*WHAT THE EXERCISE ASKS*. When you reach the line that contains "Latest News" in the data below, copy it and every line after it exactly, adding nothing.

*Stored entries*.
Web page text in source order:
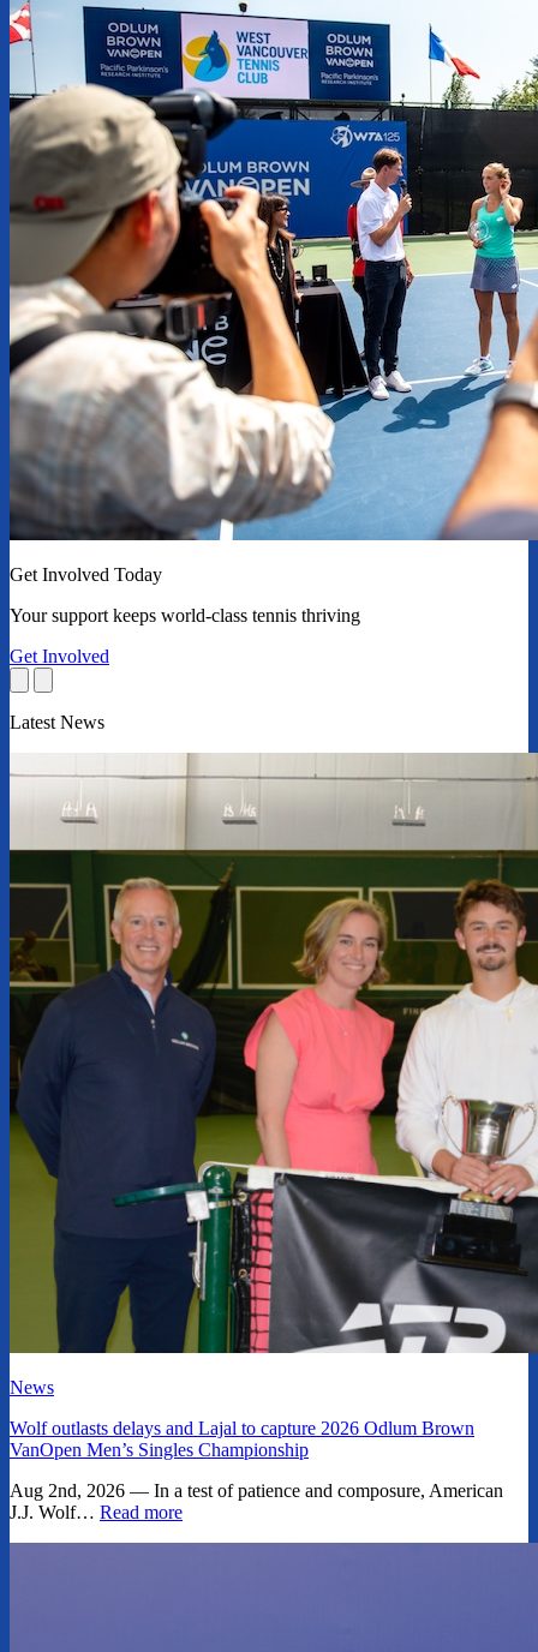
Get Involved Today
Your support keeps world-class tennis thriving
Get Involved
Latest News
News
Wolf outlasts delays and Lajal to capture 2026 Odlum Brown
VanOpen Men’s Singles Championship
Aug 2nd, 2026 — In a test of patience and composure, American
J.J. Wolf… Read more

*TASK OUTPUT*.
Latest News
News
Wolf outlasts delays and Lajal to capture 2026 Odlum Brown
VanOpen Men’s Singles Championship
Aug 2nd, 2026 — In a test of patience and composure, American
J.J. Wolf… Read more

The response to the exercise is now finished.